I Do Not Think Those Words Mean What You Think They Mean

Cite this Article
Joshua D. Wright, I Do Not Think Those Words Mean What You Think They Mean, Truth on the Market (December 04, 2009), https://truthonthemarket.com/2009/12/04/i-do-not-think-those-words-mean-what-you-think-they-mean/

Here’s Henry Waxman on the federal government saving the newspapers from failing:

“The newspapers my generation has taken for granted are facing a structural threat to the business model that has sustained them,” said Representative Henry Waxman, a Democrat from California.

The loss of revenue has spurred a vicious cycle with thousands of journalists losing their jobs,” he told a meeting on journalism in the Internet age hosted by the Federal Trade Commission (FTC).

“We cannot risk the loss of an informed public and all that means because of this market failure,” he said.

Market failure.”  Here is the definition in my Carlton & Perloff textbook: “distortions or inefficient production due to improper pricing.”  So, what are the distortions here?  Or inefficient production?   Professor Bainbridge picks up on Waxman’s conflation of “market failure” with “failing in the market”:

I’m puzzled. What exactly is the market failure here? Welfare economics classically recognizes four basic sources of market failures: producer monopoly; externalities; the good to be produced is a public good; and informational asymmetry between producer and consumer.

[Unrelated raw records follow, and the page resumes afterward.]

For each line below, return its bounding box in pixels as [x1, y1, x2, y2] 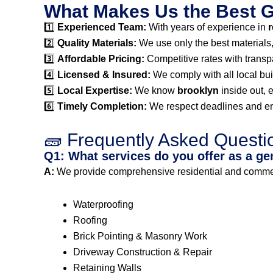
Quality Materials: [57, 38, 136, 48]
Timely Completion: [57, 101, 147, 112]
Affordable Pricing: [57, 54, 144, 64]
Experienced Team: [57, 22, 146, 32]
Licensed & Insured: [57, 69, 151, 80]
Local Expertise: [57, 85, 132, 96]
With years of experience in [146, 22, 268, 32]
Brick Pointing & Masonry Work [73, 231, 207, 241]
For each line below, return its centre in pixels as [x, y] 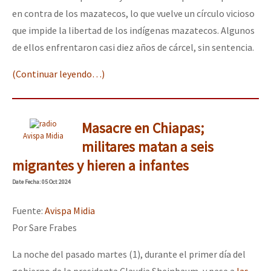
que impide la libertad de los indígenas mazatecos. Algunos [133, 31]
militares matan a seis [147, 147]
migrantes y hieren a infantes [100, 166]
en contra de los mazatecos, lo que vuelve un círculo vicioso [133, 14]
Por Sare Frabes [44, 228]
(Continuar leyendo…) [58, 74]
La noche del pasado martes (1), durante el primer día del [129, 254]
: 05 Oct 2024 [55, 182]
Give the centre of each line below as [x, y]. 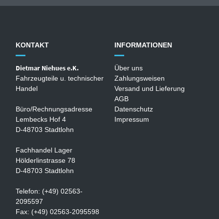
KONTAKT [33, 45]
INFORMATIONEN [143, 45]
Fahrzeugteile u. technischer [60, 78]
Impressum [132, 119]
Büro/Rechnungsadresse [54, 109]
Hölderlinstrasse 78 [46, 160]
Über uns [129, 68]
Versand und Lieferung [150, 88]
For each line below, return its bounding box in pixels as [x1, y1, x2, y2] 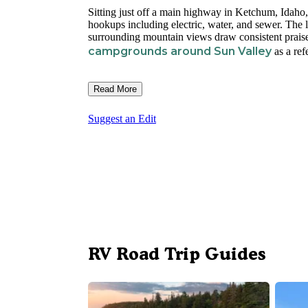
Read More [93, 84, 137, 95]
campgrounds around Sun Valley [88, 45, 272, 58]
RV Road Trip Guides [88, 243, 266, 265]
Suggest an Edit [88, 113, 156, 125]

I don’t see any of these as the newspaper industry’s problem. Instead, I see obsolete technology coupled to an antiquated business model.

I’m also a little bit disappointed to see the Federal Trade Commission join in the fray here in talking about “helping” to support news organizations and getting into the business of picking winners rather than enforcing competition law to ensure that the competitive process is fair and encourages encourages the marketplace to be “the decider” rather than Congress or federal agencies.  Congress is one thing.  And nothing new.  But one would hope that the federal agencies responsible for thinking rigorously about competition issues would refrain from discussing seriously the idea of regulatory subsidies for specific competitors that are losing the battle for consumer dollars in the marketplace to new technologies and innovation.